WHAT YOU NEED TO DO:
From the material below, please set down exactly the lines starting with the one with "of biological struct]" and going on through the one with "Distribution of CLV3", without a single picture.

|---|

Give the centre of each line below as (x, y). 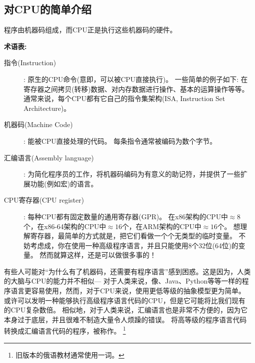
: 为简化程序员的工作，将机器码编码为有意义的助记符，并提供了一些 (132, 174)
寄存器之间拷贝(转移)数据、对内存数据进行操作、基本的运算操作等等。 (136, 89)
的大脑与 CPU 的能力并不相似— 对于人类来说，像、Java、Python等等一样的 (123, 281)
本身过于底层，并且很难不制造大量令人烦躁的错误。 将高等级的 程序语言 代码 (125, 319)
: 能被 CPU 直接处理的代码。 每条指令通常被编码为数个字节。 (120, 141)
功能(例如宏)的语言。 (64, 183)
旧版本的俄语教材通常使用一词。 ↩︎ (70, 354)
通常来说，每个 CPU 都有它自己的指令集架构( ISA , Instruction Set (125, 98)
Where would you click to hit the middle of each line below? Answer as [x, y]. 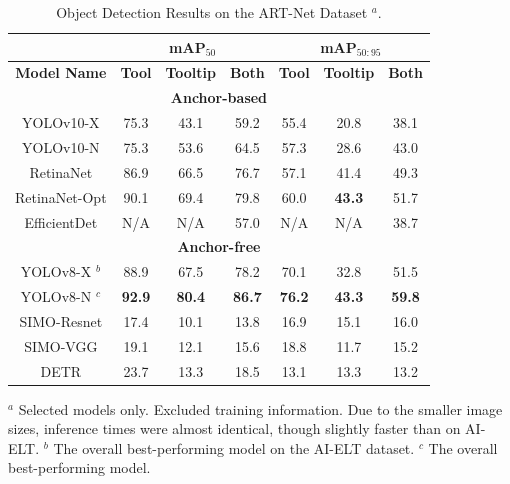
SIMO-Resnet [61, 320]
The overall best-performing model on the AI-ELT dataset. [234, 447]
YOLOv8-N [56, 296]
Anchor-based [219, 97]
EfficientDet [61, 221]
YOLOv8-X [56, 271]
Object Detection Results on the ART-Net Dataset [212, 12]
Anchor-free [219, 246]
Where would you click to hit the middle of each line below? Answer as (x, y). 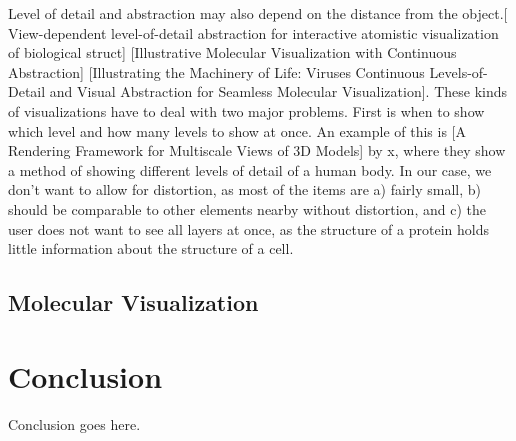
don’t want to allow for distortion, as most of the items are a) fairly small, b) (245, 189)
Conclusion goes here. (74, 423)
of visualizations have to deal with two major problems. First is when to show (246, 110)
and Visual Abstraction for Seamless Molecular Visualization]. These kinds (278, 91)
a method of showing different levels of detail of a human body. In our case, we (250, 169)
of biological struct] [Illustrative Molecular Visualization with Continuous (232, 52)
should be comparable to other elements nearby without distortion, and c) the (247, 208)
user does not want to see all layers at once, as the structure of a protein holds (248, 228)
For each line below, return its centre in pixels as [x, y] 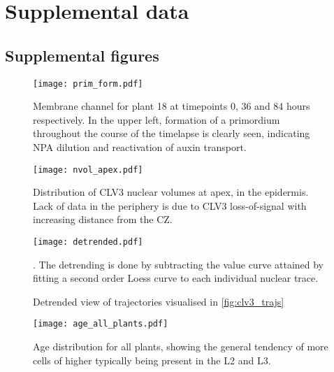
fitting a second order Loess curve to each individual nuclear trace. [176, 278]
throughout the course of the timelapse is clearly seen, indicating [172, 133]
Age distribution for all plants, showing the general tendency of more [181, 346]
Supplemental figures [82, 55]
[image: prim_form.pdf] [88, 84]
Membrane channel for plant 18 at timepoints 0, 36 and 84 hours [172, 106]
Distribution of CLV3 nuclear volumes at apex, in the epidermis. [171, 192]
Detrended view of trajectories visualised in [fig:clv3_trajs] [159, 301]
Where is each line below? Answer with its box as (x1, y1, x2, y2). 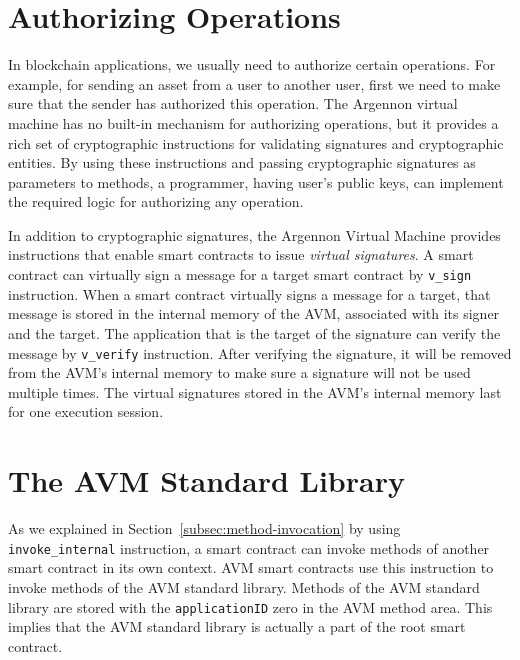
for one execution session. (8, 401, 164, 422)
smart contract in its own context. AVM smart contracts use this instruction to (8, 557, 494, 578)
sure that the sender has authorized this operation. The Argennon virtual (8, 93, 458, 114)
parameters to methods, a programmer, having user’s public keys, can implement (8, 171, 504, 192)
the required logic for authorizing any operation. (8, 191, 304, 212)
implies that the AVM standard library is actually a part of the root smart (8, 616, 466, 637)
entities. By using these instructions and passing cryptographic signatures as (8, 152, 476, 173)
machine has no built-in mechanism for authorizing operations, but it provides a (8, 112, 499, 133)
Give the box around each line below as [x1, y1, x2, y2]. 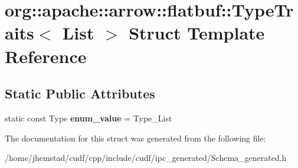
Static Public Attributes [5, 84, 155, 103]
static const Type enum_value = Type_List [5, 111, 172, 124]
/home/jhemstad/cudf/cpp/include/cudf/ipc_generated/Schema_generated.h [5, 151, 287, 164]
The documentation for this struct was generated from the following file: [5, 131, 266, 144]
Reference [5, 44, 87, 68]
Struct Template [129, 21, 265, 45]
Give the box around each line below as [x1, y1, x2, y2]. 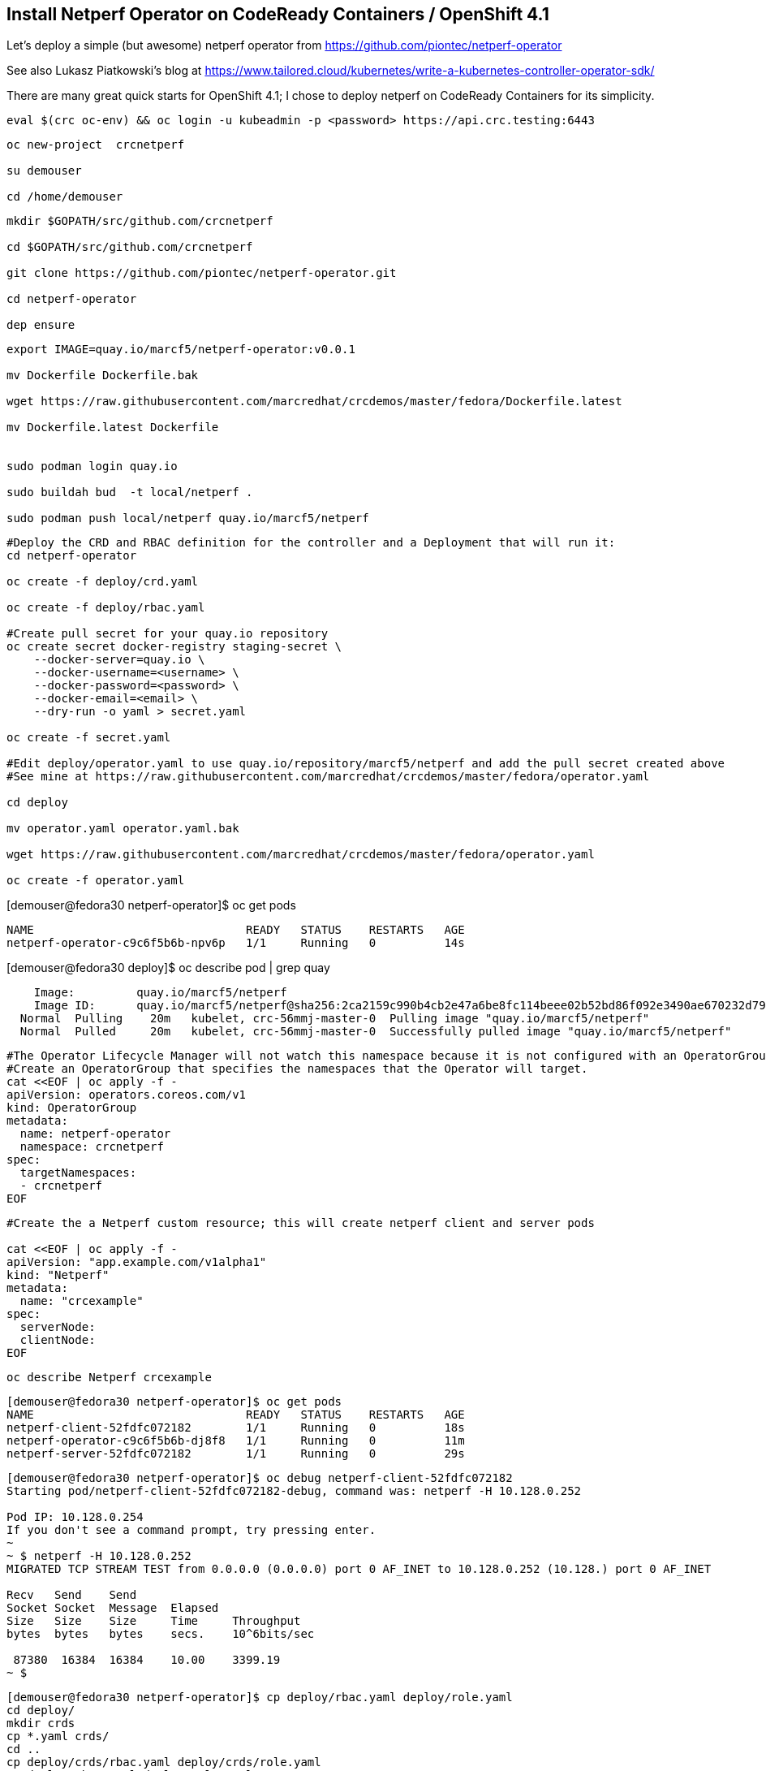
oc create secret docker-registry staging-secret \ [6, 640, 342, 654]
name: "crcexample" [19, 1294, 144, 1308]
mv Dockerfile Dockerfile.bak [6, 369, 199, 382]
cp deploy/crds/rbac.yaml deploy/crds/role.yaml [6, 1756, 321, 1769]
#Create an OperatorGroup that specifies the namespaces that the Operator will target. [6, 1062, 588, 1076]
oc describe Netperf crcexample [6, 1371, 212, 1384]
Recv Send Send [6, 1588, 137, 1602]
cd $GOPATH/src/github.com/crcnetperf [6, 240, 253, 254]
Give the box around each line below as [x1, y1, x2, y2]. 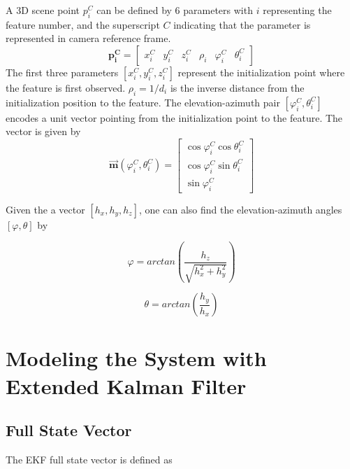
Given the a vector [6, 202, 85, 216]
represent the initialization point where [177, 64, 345, 79]
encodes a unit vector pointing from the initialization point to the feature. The [6, 110, 343, 125]
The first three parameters [6, 64, 119, 79]
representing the [263, 3, 332, 17]
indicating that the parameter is [173, 17, 311, 31]
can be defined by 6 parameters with [96, 3, 253, 17]
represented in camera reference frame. [6, 31, 171, 45]
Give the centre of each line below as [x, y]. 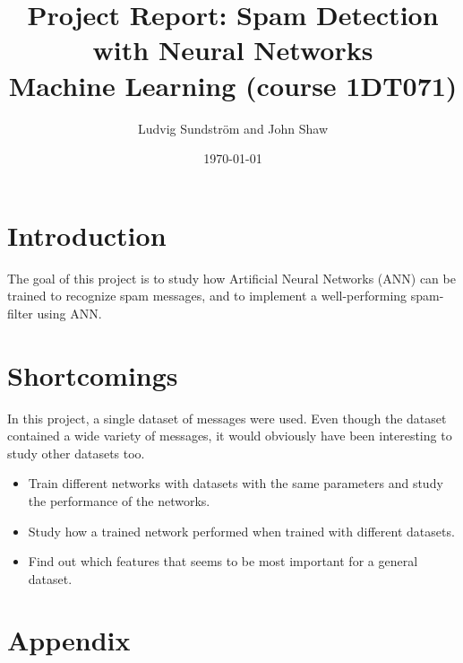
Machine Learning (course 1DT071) [233, 85]
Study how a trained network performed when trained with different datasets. [241, 531]
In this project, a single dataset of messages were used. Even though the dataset [227, 418]
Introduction [87, 235]
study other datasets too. [76, 453]
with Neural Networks [233, 50]
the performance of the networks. [119, 500]
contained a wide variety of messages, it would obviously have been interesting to [230, 436]
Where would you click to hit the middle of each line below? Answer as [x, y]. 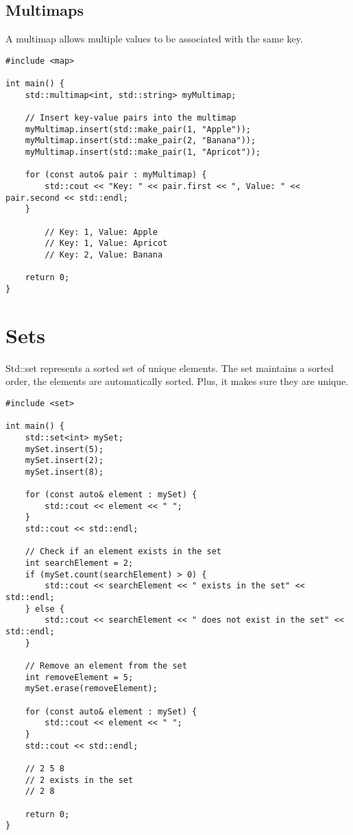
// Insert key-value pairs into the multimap [131, 118]
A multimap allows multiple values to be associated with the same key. [154, 39]
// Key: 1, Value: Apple [101, 232]
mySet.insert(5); [64, 449]
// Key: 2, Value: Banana [104, 254]
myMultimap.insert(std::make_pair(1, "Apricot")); [143, 152]
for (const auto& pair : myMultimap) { [116, 175]
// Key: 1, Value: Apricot [106, 244]
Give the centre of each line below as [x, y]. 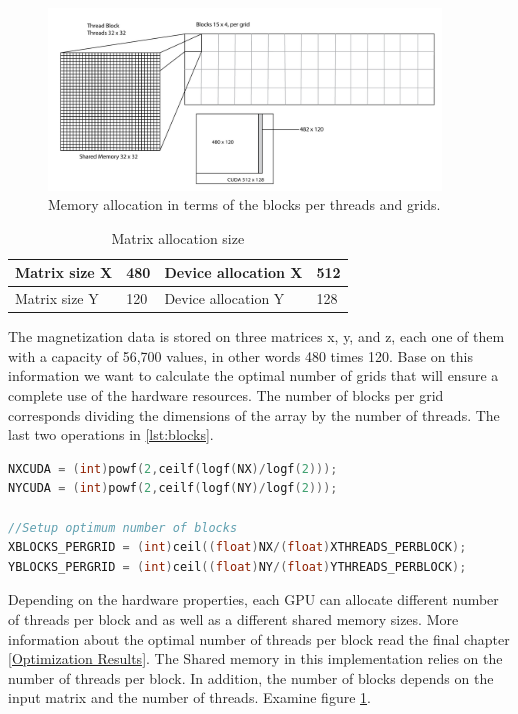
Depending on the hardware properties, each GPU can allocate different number [253, 599]
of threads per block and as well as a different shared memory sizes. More [233, 618]
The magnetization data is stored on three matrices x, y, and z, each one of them [256, 336]
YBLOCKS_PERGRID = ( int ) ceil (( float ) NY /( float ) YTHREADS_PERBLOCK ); [237, 566]
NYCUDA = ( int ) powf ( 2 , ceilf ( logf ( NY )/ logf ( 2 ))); [173, 488]
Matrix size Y [57, 298]
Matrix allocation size [178, 237]
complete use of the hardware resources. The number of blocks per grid [226, 395]
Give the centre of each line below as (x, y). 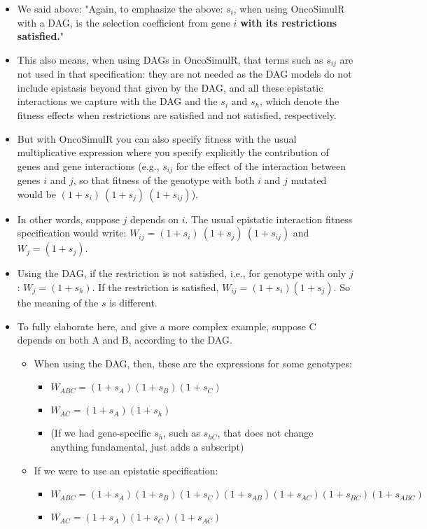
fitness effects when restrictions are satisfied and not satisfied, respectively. (177, 115)
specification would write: (72, 233)
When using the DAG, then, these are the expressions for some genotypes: (193, 363)
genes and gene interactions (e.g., (88, 165)
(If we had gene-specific (101, 433)
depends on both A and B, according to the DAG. (125, 340)
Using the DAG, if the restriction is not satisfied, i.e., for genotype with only (182, 273)
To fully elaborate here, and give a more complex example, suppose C (167, 326)
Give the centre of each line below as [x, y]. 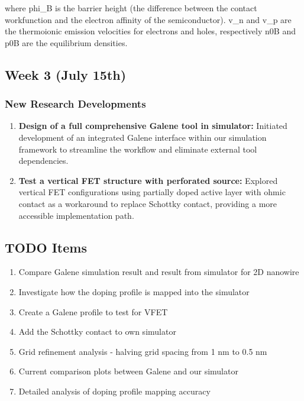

|---|

RESPONSE:
of biological struct] [Illustrative Molecular Visualization with Continuous (232, 52)
should be comparable to other elements nearby without distortion, and c) the (247, 208)
user does not want to see all layers at once, as the structure of a protein holds (248, 228)
For each line below, return its centre in pixels as [x, y] 
fitting a second order Loess curve to each individual nuclear trace. [176, 278]
throughout the course of the timelapse is clearly seen, indicating [172, 133]
Age distribution for all plants, showing the general tendency of more [181, 346]
Supplemental figures [82, 55]
[image: prim_form.pdf] [88, 84]
Membrane channel for plant 18 at timepoints 0, 36 and 84 hours [172, 106]
Distribution of CLV3 nuclear volumes at apex, in the epidermis. [171, 192]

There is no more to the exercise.